Moving from Tech to Trading?
DJ Paradox asks: "I've been working in IT for around 11 years now and more recently in IT Security within the Finance/Investment Bank arena. I'm looking into the prospects of a change to an entirely different field, working on the trading floor. I've read a few books on trading but most of them seem to be geared toward the Do-It-Yourself-Day-Trader instead of a professional career. I don't have a finance degree but have a permanent position with a good sized global bank and a manager who is willing to help. So I ask Slashdot if anyone has recommendations for courses, books, websites that I should cover to get a head start in this transition. Have any of you made a similar jump? Should I try to move towards a more trader-aligned tech group first and build relationships? Should I try to go for Equities or Futures & Options trading? What markets would be the best to start/learn with?"
It has been proven (see The Great Mutual Fund Trap) that day trading is a way to lose. People always jump in too late and jump out too early and have their profits eaten up by fees (which they pay whether they win or lose). The guys in that book reported on an analysis done of Etrade and Ameritrade records. The numbers were very clear.
The only way to win is:
Here's a little info from the book:
They tracked over 1000 mutual funds for 10 years. Of the 1000, 1 (count them... ONE, uno, single) fund gained every year over the DOW. Mutual funds are run by fund managers who know a lot more than you, and have huge resources. Turns out that it is completely random as to wether a fund can beat the DOW.
Every now and them, one fund manager wins big for their fund. And they become hot property. But its random.
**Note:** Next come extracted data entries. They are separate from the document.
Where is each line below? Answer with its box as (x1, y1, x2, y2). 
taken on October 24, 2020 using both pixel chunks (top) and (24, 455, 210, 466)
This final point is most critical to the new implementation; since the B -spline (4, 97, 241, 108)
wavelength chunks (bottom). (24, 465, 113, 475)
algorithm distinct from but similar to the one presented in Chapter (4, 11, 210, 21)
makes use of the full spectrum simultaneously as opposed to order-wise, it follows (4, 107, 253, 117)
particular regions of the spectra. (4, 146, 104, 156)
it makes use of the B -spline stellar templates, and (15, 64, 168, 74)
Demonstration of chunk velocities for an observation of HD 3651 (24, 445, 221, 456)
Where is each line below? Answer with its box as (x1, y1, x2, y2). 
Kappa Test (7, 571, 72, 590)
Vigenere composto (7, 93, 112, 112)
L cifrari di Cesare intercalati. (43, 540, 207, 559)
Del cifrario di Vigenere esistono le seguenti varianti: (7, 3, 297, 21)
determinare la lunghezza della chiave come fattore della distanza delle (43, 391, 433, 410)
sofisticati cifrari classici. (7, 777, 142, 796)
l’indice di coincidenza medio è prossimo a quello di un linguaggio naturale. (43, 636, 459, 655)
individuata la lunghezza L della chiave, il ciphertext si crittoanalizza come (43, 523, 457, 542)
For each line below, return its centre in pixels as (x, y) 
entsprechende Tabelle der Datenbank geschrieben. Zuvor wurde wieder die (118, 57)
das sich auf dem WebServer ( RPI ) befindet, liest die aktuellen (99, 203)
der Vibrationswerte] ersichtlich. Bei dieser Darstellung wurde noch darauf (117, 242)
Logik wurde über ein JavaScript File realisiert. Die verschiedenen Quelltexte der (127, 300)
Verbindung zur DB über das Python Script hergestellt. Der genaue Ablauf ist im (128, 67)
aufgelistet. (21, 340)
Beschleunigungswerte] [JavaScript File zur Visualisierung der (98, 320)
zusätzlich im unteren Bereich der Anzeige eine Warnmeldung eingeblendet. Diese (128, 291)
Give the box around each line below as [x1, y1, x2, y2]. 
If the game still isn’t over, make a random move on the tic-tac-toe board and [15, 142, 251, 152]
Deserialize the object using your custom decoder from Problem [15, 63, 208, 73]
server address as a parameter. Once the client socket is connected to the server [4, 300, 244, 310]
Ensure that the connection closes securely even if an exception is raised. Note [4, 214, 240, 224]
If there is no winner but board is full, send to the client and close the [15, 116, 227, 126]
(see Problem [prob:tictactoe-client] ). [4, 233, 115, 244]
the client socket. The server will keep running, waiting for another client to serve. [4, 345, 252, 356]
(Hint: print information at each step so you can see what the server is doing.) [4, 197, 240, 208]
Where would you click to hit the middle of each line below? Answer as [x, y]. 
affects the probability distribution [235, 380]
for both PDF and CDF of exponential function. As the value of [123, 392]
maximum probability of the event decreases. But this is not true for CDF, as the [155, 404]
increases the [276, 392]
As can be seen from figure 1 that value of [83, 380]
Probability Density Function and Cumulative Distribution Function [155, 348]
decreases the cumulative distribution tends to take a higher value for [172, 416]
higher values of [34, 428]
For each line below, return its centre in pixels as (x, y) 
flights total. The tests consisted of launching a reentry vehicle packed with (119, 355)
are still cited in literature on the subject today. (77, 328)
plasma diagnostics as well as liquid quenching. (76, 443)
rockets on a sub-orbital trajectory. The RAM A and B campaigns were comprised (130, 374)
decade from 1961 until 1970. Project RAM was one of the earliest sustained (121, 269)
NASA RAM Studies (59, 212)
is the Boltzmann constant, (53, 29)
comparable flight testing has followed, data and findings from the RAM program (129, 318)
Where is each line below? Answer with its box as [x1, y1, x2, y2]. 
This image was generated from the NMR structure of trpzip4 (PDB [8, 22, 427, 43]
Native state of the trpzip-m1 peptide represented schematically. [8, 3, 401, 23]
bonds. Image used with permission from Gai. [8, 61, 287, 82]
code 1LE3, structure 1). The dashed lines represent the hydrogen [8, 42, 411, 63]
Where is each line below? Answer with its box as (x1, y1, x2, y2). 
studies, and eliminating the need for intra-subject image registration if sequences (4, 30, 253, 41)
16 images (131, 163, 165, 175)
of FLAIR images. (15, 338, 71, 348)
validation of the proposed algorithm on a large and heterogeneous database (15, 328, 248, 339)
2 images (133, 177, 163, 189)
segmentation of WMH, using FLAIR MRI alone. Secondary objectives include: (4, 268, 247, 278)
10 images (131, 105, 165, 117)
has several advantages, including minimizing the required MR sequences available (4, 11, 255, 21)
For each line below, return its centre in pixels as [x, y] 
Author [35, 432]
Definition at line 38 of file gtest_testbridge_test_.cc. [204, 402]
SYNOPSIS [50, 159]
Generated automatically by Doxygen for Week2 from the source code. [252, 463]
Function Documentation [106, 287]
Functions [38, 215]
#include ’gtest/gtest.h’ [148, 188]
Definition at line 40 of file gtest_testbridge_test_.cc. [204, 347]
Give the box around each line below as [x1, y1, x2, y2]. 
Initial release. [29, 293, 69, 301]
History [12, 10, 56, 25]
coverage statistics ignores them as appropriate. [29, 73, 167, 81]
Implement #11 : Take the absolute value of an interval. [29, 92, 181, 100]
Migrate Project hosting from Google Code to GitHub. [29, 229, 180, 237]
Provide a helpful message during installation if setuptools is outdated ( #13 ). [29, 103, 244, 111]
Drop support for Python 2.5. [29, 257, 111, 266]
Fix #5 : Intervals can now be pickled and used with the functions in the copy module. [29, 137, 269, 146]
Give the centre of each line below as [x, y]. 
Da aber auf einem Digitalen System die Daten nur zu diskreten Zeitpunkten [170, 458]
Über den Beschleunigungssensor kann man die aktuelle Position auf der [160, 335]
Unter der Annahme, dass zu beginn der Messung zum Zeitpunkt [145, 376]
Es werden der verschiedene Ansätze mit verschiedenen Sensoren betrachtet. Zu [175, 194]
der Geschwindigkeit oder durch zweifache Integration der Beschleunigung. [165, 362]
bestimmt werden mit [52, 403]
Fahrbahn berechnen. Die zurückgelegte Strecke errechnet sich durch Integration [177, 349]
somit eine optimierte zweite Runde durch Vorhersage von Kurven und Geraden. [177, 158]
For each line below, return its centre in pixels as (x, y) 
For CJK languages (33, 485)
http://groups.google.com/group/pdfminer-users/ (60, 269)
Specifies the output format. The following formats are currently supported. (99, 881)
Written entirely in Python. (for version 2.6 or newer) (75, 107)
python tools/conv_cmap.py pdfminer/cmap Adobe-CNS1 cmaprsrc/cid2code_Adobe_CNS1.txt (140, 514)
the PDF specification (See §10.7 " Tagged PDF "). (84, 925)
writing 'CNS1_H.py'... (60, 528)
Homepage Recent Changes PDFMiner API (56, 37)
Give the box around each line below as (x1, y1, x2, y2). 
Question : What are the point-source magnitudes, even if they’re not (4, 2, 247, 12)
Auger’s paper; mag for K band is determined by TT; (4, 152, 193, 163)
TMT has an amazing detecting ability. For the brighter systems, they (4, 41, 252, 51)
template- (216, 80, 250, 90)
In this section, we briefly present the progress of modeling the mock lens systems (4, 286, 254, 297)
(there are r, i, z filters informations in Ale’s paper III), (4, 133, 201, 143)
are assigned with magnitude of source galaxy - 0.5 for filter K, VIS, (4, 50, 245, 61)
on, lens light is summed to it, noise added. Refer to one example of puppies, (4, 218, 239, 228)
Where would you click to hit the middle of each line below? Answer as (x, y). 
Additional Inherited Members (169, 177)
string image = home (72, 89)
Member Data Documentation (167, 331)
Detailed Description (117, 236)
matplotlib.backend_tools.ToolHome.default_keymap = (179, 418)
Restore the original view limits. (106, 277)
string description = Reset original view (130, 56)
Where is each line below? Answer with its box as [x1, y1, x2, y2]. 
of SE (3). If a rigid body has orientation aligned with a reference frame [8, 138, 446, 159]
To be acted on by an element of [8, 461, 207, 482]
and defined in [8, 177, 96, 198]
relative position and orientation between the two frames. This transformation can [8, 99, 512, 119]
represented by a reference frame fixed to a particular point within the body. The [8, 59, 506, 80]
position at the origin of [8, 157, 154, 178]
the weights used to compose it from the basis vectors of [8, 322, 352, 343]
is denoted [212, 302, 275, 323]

They will eventually fade.
A side note: there is also a survivorship bias - any mutual fund that does poorly for very long is usually folded into another - that is, it disappears. So the ones that survive are the best, and they aren't better than the DOW on average.
Index funds are the way - they have very small fees, insulate you from any sector tanking, they track the dow, and require 0 effort on your behalf.
The book was a huge eye opener for me, and for the last few years has proven itself.
Trading in options, futures, and other derivative instruments should be reserved strictly for Ph.D's with their own Beowulf cluster, or people who aren't losing enough money by day-trading. You can get in more trouble, quicker, than you can imagine.
Don't dis a finance degree. I did grad work in physics and work at a supercomputing center, and I have a large amount of respect for how hard finance can be. I've taken a few finance classes, and it ain't basketweaving. It's *hard*, in the same way physics is hard. If you think you are going to waltz into that field and compete with degreed people, you are either smarter than I am, or delusional.
Stick with stocks and bonds, but spend a year or two practicing. You don't need to trade stocks every minute/hour/day to make good money. Just look at Warren Buffet. Buy a copy of Ben Graham's "Intelligent Investor" and "Securities Analysis", Marcia Stigum's "The Money Market", Annette Thau's "The Bond Book", Robert Hagstrom's "The Warren Buffet Way", and Jim Collins "Good to Great. Read them, several times, and then test your knowledge with your own money before you blow someone else's.